Unless you count Barack Obama, the last successful insurgent candidate was George McGovern 40 years ago, when the anti-war movement’s most unimpeachable spokesman toppled the Democratic establishment’s ordained Edmund Muskie. For several weeks in 1984, Gary Hart’s futurism appeared poised to upend Walter Mondale’s traditionalism; for a few days in 2000 it wasn’t unimaginable that, in his first run for the presidency, McCain might displace young Bush the heir apparent. Time will tell, but the earlier nomination races that share palpable atmospherics with 2012 were the Republicans in 1976 and the Democrats in 1980: In the first, ex-California governor Ronald Reagan was handily beaten by President Gerald Ford early on in the New Hampshire and Florida primaries; in the second, Senator Edward Kennedy was crushed at the outset by President Jimmy Carter in Iowa and Kennedy’s next-door New Hampshire. Against pallid, managerial and “electable” heavy-favorites, Reagan and Kennedy went on to snatch from the jaws of defeat not victory but a rationale. Just as the numbers irrevocably slipped from him, Kennedy upset Carter by large margins in powerhouses New York, New Jersey, Pennsylvania, and California, and Reagan so caught fire in the final primaries that he wound up losing at the convention by only 117 delegates out of more than 2,200. Both rebellions flourished because their leaders came to perceive themselves as representing the true core of their parties; and once the parties drearily attended to Ford’s and Carter’s inexorable anointments, they had the luxury of expressing how they really felt.

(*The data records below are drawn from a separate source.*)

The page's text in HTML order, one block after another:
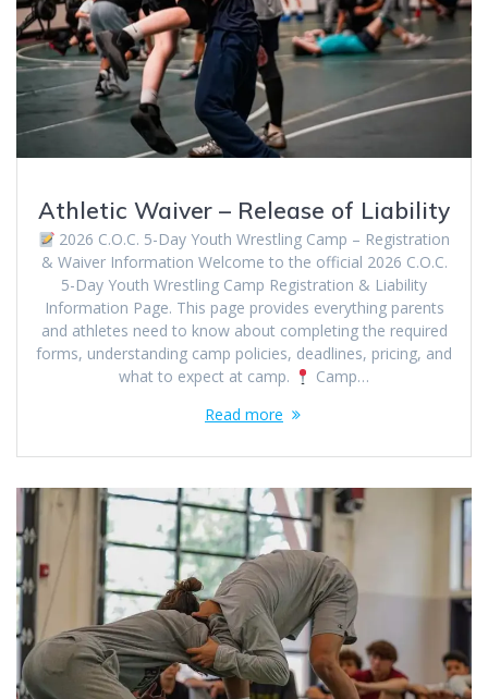
Athletic Waiver – Release of Liability
2026 C.O.C. 5-Day Youth Wrestling Camp – Registration
& Waiver Information Welcome to the official 2026 C.O.C.
5-Day Youth Wrestling Camp Registration & Liability
Information Page. This page provides everything parents
and athletes need to know about completing the required
forms, understanding camp policies, deadlines, pricing, and
what to expect at camp.
Camp…
Read more
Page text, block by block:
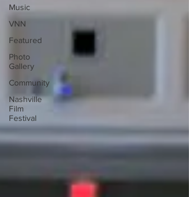
Music
VNN
Featured
Photo
Gallery
Community
Nashville
Film
Festival
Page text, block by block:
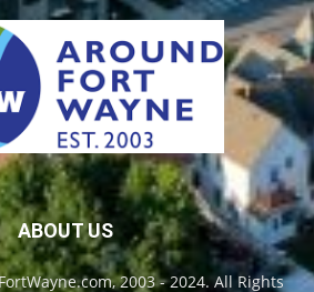
ABOUT US
2003 - 2024. All Rights
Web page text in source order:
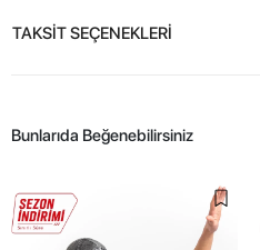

Romney isn’t a sitting president and hasn’t the power of a Ford or Carter, and Gingrich’s idea of himself as keeper of any flame is entirely self-designated, yet these are the roles to which they’re consigned not only by circumstance but by themselves. However, whereas no one of either party ever doubted that Reagan and Kennedy believed what they believed, with similar certitude almost everyone except their most fervent supporters knows that neither Romney nor Gingrich believes in anything. Both have built their reputations on this fact with a kind of perverse pride. Calling Romney and Gingrich cravenly nihilistic may be over the top — the sort of hyper-rhetorical adverb-adjective clusterfuck in which Gingrich himself indulges — but what’s incontestable is the utter lack of loyalty that either man feels for the Republican Party; Romney disowned the party when he ran for the Senate (against Kennedy) in the 1990s, the same decade in which the party went on to disown Gingrich. Does anyone actually think Gingrich or Romney would prefer the other over Obama? For the foreseeable future, one of the stupefying oddities of the current spectacle will be that the party knows all of this about both men and nonetheless chooses not to know it. The Republican race continues on the fumes of its own ferocity.